Example pipeline setup and execution

Preliminary setup and common instructions

1. Setting up the MiCoNE environments

Before execution of the MiCoNE pipeline we need to install the environments:

micone install

Warning

This command will take a considerable amount of time (several hours) as MiCoNE will install all the conda environments

If you wish to install only a subset of the environments, you can specify the environments to install using the -e option:

micone install -e <env1>

The list of supported environments can be found in the Installing the environments section.

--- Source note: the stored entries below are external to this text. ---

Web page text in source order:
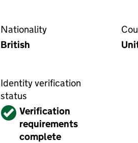
Nationality
British
Identity verification
status
VerifiedVerification
requirements
complete
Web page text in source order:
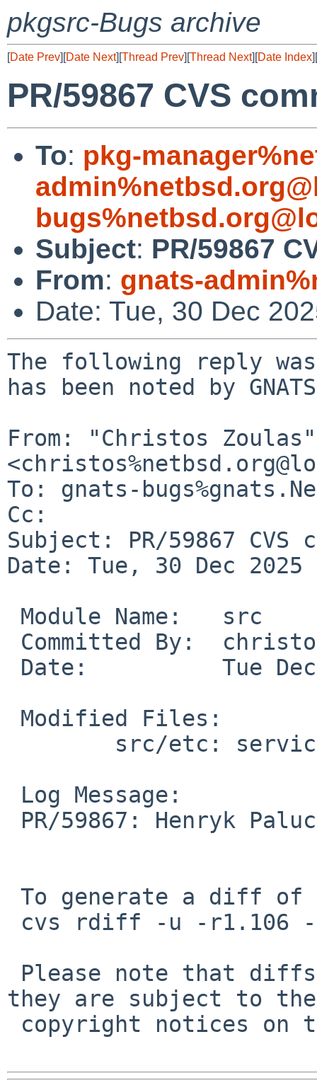
pkgsrc-Bugs archive
[Date Prev][Date Next][Thread Prev][Thread Next][Date Index][
PR/59867 CVS
To: pkg-
Subject: PR/59867
From: gnats-
Date: Tue, 30 Dec
The following reply
has been noted by
From: "Christos Zoulas"
To: gnats-
Cc:
Subject: PR/59867
Date: Tue, 30 Dec 2025
they are subject to the
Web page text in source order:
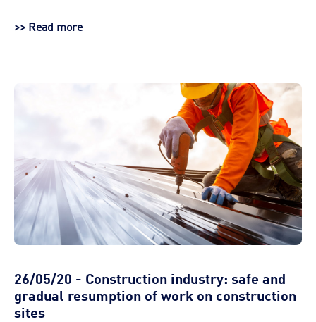
>> Read more
26/05/20 - Construction industry: safe and
gradual resumption of work on construction
sites
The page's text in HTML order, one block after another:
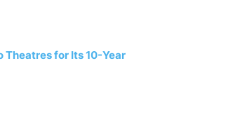
Theatres for Its 10-Year
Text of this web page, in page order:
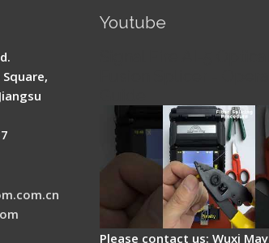
Youtube
Please contact us: Wuxi May
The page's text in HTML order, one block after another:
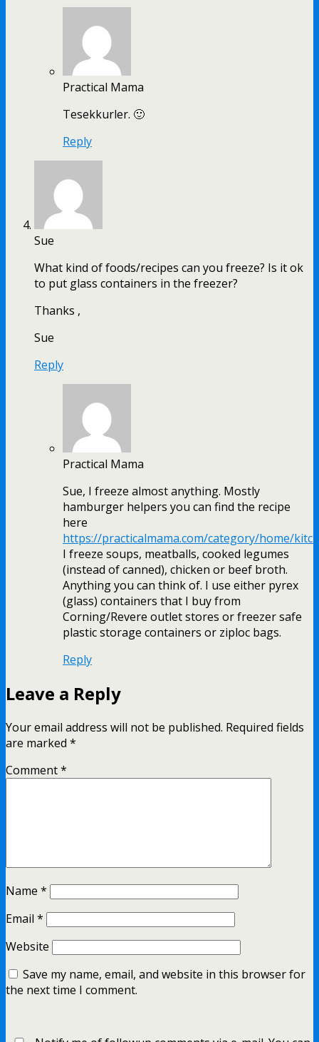
Practical Mama
Tesekkurler. 🙂
Reply
Sue
What kind of foods/recipes can you freeze? Is it ok
to put glass containers in the freezer?
Thanks ,
Sue
Reply
Practical Mama
Sue, I freeze almost anything. Mostly
hamburger helpers you can find the recipe
here
https://practicalmama.com/category/home/
I freeze soups, meatballs, cooked legumes
(instead of canned), chicken or beef broth.
Anything you can think of. I use either pyrex
(glass) containers that I buy from
Corning/Revere outlet stores or freezer safe
plastic storage containers or ziploc bags.
Reply
Leave a Reply
Your email address will not be published. Required fields
are marked *
Comment*
Name *
Email *
Website
Save my name, email, and website in this browser for
the next time I comment.
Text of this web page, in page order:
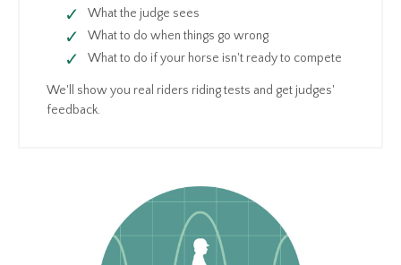
What the judge sees
What to do when things go wrong
What to do if your horse isn't ready to compete
We'll show you real riders riding tests and get judges'
feedback.

2. Initializing the pipeline template

To set up the nextflow workflow template for the desired workflow, you can use the micone init command:

micone init -w <workflow> -o <pipeline_dir>

This initializes the workflow in the pipeline_dir folder. For a list of supported workflow see the Initializing the pipeline template section.

Detailed information about the various files in the pipeline folder can be found in the Configuration and the pipeline template section.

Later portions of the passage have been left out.